Gestern fand er wieder in der Hofburg statt und auch dieses Mal ganz in Rosa. Für uns Zuckerbäckerlehrlinge ist der Ball zwar keine Pflichtveranstaltung, schließlich kosten die Karten entweder fünfzig oder hundert Euro, aber ab dem dritten Lehrjahr dürfen wir bei dem Vienna Junior Cakemaster mitmachen, dem Wettbewerb im Rahmen des Balls. Die Schaustücke müssen aus rein essbaren Materialien hergestellt werden und zu dem Thema passen.
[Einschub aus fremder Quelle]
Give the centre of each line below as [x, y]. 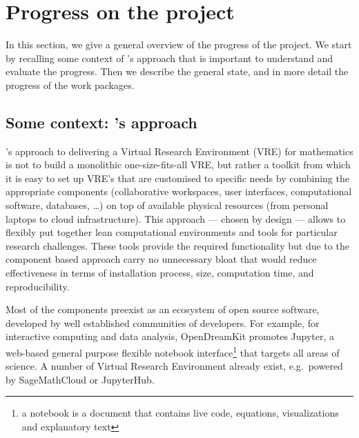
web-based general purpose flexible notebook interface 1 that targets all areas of [173, 351]
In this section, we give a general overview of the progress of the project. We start [179, 44]
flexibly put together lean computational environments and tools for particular [172, 232]
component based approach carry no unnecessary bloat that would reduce [161, 259]
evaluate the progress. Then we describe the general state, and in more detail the [177, 71]
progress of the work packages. [70, 84]
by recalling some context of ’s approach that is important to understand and [169, 58]
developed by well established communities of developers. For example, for [163, 322]
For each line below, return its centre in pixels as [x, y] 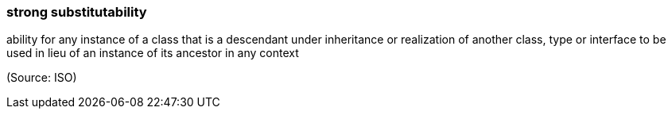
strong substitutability [77, 12]
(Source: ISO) [42, 78]
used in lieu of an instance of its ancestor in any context [153, 53]
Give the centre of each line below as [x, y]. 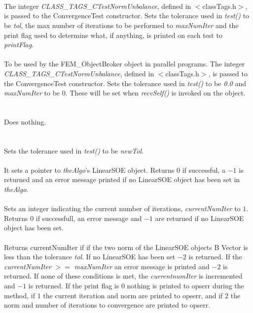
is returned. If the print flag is [74, 285]
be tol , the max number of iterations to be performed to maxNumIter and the [121, 25]
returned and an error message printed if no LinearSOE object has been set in [122, 179]
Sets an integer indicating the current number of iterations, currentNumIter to [122, 208]
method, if [20, 295]
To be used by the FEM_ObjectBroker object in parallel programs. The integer [125, 64]
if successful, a [204, 170]
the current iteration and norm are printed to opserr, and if [133, 295]
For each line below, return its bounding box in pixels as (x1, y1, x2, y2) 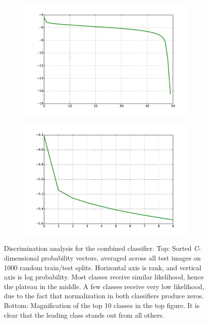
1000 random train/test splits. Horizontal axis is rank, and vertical (4, 262, 202, 272)
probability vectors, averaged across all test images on (41, 253, 201, 262)
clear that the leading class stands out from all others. (4, 309, 164, 320)
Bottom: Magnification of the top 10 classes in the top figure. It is (4, 300, 200, 310)
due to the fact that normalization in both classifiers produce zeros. (4, 291, 204, 301)
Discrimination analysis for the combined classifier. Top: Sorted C (4, 243, 199, 253)
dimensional (4, 253, 39, 262)
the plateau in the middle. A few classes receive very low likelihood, (4, 281, 205, 291)
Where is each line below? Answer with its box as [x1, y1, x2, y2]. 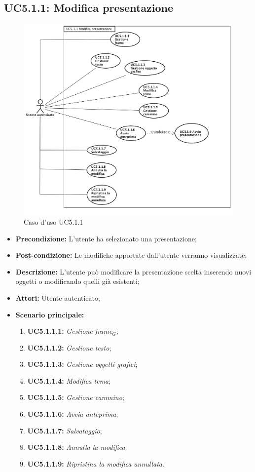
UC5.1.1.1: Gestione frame [27, 326, 112, 336]
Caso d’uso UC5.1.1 [24, 216, 83, 227]
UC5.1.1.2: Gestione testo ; [27, 342, 111, 353]
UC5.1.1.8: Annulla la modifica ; [27, 442, 127, 452]
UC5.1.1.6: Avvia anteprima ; [27, 409, 118, 419]
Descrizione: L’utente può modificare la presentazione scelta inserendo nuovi [15, 266, 252, 276]
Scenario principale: [15, 309, 84, 319]
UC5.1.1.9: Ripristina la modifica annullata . [27, 458, 164, 469]

Irgendwann im Dezember wurde das Thema für den Wettbewerb bekannt gegeben: Wiener Sehenswürdigkeiten. Oh, da strudelten die Ideen: Sissi und Franz, Schönbrunn, die Gloriette, die Hofburg, der Ring, Kaffeehäuser, die Oper. Da weder Marlene, mein Mitlehrlingsmädchen in der Backstube, noch ich sonderlich viel Erfahrung haben, wenn es um Schaustücke geht, haben wir schnell beschlossen eines gemeinsam zu machen, in der Hälfte zu teilen und gemeinsam einzeln anzutreten. Da wir uns eh keine Chancen ausgemalt haben und es uns einerseits um die Freikarten und andererseits um die Übung ging, interessierte uns auch eine mögliche Disqualifizierung nicht. Und dieser Gedanke nahm uns in der Vorbereitung, Planung und Umsetzung den Druck.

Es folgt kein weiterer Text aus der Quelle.